Литмир - Электронная Библиотека
Содержание  
A
A

— Приказываю… роте… смыть… позор… и вновь… овладеть сопкой, согласно заветам русской воинской чести… Как ходили ваши отцы и деды! Без выстрела!

Вдруг из рядов раздался суровый ровный голос:

— А мы на расстрел не пойдем!

Наступила та тишина, которую не могли нарушить ни артиллерийская канонада, ни шум несущейся воды.

Еще два голоса крикнули:

— Вашескабродие, на расстрел не пойдем!

Солдаты стояли по-прежнему каменно. Ширинский побледнел.

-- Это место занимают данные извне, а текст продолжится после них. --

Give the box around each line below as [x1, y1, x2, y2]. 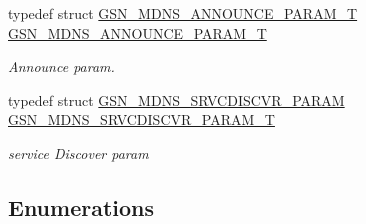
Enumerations [8, 191, 155, 222]
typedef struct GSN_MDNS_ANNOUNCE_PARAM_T [8, 3, 358, 23]
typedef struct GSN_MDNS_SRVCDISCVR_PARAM [8, 89, 345, 110]
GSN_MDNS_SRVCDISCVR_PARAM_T [8, 109, 275, 130]
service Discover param [8, 142, 149, 163]
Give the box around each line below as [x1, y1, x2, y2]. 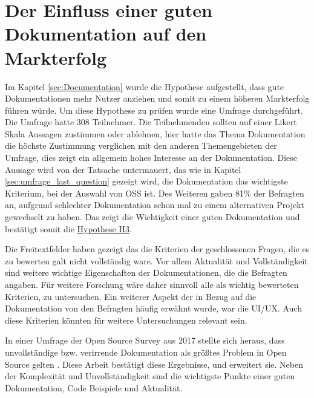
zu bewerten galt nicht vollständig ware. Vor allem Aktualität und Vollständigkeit [5, 254, 308, 267]
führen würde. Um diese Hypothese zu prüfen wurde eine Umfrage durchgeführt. [5, 103, 303, 116]
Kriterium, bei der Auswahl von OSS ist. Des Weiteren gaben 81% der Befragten [5, 186, 304, 199]
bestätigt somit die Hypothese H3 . [5, 222, 132, 235]
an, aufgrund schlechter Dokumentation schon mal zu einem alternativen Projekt [5, 198, 304, 211]
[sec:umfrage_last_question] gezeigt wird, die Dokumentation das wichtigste [5, 175, 288, 188]
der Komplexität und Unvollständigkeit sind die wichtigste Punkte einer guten [5, 370, 295, 382]
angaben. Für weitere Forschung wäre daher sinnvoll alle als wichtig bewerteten [5, 278, 299, 290]
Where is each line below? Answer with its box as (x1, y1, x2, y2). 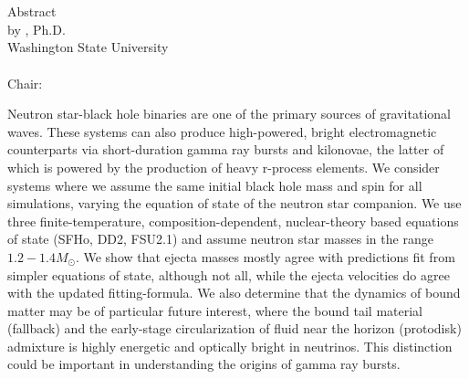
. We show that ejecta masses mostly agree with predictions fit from (75, 247, 455, 266)
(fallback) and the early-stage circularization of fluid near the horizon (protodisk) (7, 319, 462, 338)
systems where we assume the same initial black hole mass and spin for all (7, 175, 422, 195)
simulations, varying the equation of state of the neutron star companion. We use (7, 194, 462, 213)
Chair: (7, 73, 43, 92)
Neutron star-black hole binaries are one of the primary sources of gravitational (7, 104, 451, 123)
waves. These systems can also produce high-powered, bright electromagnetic (7, 121, 437, 141)
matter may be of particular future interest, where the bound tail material (7, 300, 422, 320)
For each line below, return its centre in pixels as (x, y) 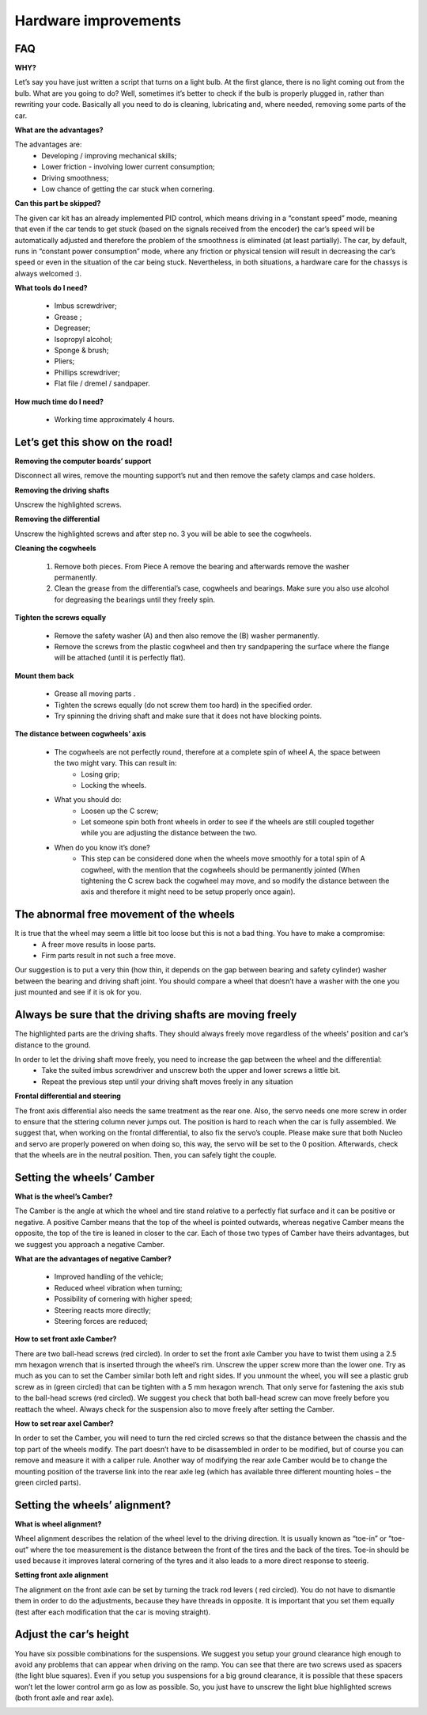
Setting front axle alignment (61, 1575)
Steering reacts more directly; (103, 1310)
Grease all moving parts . (95, 694)
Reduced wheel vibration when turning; (118, 1287)
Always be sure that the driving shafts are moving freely (156, 1015)
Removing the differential (57, 519)
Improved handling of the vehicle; (109, 1277)
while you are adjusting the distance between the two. (169, 833)
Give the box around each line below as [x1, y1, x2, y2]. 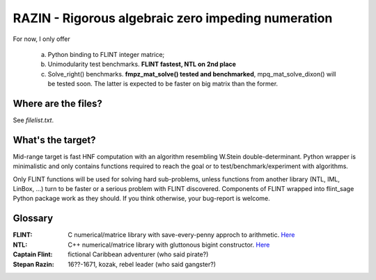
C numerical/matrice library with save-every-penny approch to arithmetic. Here [68, 231, 295, 239]
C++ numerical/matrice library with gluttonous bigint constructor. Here [68, 240, 270, 249]
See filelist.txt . [13, 116, 54, 124]
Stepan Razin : [13, 260, 55, 268]
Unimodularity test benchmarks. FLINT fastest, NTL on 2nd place [47, 60, 237, 69]
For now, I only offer [13, 35, 70, 43]
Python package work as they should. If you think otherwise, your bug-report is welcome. [13, 195, 271, 203]
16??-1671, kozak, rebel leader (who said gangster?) [68, 260, 216, 268]
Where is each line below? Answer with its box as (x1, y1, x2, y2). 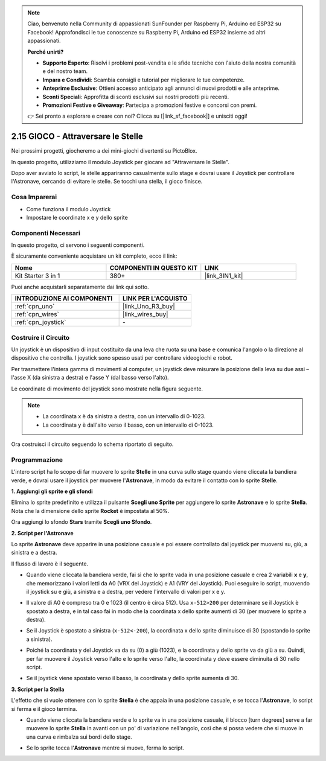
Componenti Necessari (11, 229, 81, 237)
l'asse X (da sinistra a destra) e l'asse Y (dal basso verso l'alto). (11, 374, 169, 381)
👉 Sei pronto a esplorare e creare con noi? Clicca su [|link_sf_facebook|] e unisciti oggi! (27, 112, 248, 120)
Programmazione (11, 456, 63, 464)
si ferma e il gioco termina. (11, 705, 78, 712)
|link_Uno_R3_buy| (123, 302, 175, 311)
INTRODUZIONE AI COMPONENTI (14, 295, 113, 303)
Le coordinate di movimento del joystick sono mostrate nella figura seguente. (11, 385, 203, 392)
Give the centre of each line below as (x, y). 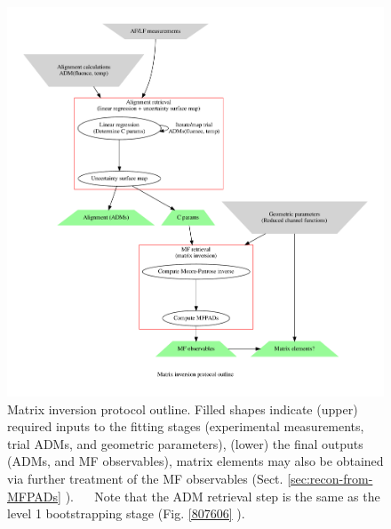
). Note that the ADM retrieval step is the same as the (223, 496)
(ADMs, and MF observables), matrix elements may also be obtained (195, 461)
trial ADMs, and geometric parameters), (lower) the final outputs (185, 443)
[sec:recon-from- (330, 479)
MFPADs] (34, 496)
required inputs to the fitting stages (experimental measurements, (186, 426)
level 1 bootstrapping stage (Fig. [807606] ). (126, 513)
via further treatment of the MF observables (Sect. (145, 479)
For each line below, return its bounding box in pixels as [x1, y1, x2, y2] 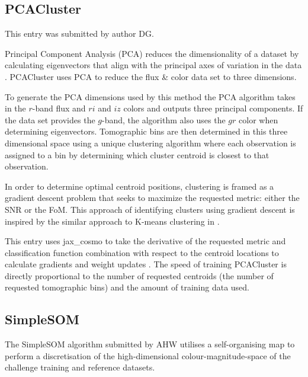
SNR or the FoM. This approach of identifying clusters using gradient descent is [5, 203, 295, 215]
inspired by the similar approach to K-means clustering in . [5, 215, 220, 227]
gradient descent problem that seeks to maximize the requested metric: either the [5, 191, 300, 204]
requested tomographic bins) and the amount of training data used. [5, 281, 249, 293]
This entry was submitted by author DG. [5, 27, 154, 40]
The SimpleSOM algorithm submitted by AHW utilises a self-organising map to [5, 338, 295, 350]
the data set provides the [5, 113, 95, 126]
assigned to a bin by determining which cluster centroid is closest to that [5, 148, 269, 161]
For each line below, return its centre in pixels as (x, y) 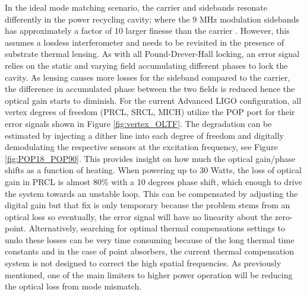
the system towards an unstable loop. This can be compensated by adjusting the (151, 193)
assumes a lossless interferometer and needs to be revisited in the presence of (145, 42)
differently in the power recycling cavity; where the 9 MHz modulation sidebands (152, 19)
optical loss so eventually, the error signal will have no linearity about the (139, 216)
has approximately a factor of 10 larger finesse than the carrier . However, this (147, 31)
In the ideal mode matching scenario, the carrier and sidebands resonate (136, 7)
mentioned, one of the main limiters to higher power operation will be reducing (149, 274)
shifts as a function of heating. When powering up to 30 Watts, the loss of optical (153, 170)
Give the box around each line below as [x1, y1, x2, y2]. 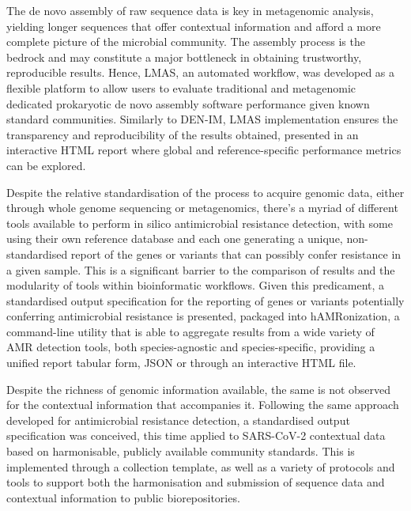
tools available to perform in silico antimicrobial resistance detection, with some [6, 214, 393, 231]
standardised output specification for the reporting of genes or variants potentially [6, 292, 405, 308]
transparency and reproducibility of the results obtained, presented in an [6, 126, 359, 142]
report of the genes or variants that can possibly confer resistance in [70, 245, 402, 262]
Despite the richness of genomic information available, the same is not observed [6, 380, 391, 397]
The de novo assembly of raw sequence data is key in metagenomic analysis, [6, 2, 374, 18]
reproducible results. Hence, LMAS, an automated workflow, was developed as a [6, 64, 395, 81]
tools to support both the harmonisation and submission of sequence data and [6, 474, 385, 490]
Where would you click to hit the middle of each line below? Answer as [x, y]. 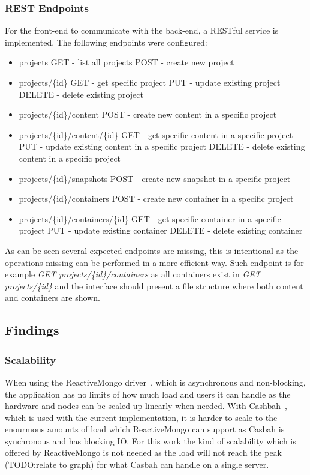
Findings [32, 330]
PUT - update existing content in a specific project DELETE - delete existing [162, 146]
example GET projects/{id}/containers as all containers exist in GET [133, 274]
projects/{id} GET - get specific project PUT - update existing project [150, 82]
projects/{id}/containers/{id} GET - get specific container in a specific [150, 218]
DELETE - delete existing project [81, 94]
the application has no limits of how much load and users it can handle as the [148, 394]
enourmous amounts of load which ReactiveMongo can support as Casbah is [145, 429]

— Не заслужили расстрела! — снова раздался первый голос. Логунов узнал голос Хвостова.

Ширинский в упор смотрел на солдат, конь его топтался. Что происходит — бунт, возмущение? Арестовать зачинщиков? Расстрелять на месте?

— Командир батальона, — крикнул он Свистунову, — выявить бунтовщиков! Военно-полевому суду! Роте атаковать противника и кровью смыть позор!

Свистунов подъехал к нему вплотную.

— Григорий Елевтерьевич, — сказал он глухо, — есть случаи, когда подчинение равно преступлению. Я не разрешу расстреливать свою лучшую роту.

Командир полка и командир батальона смотрели друг другу в глаза. Ширинский сжал шпорами бока коня, от неожиданности конь прыгнул в сторону, потом поскакал, забирая вправо. Поручик Жук и охотники мчались за командиром полка.

Свистунов, бледный, приблизился к ротам и дрогнувшим голосом скомандовал:

— Вольно!

— Вольно! — таким же чужим голосом повторил Логунов. — Полковник Вишневский убит при отступлении, — растерянно доложил он, подходя к Свистунову и чувствуя необходимость что-либо сказать.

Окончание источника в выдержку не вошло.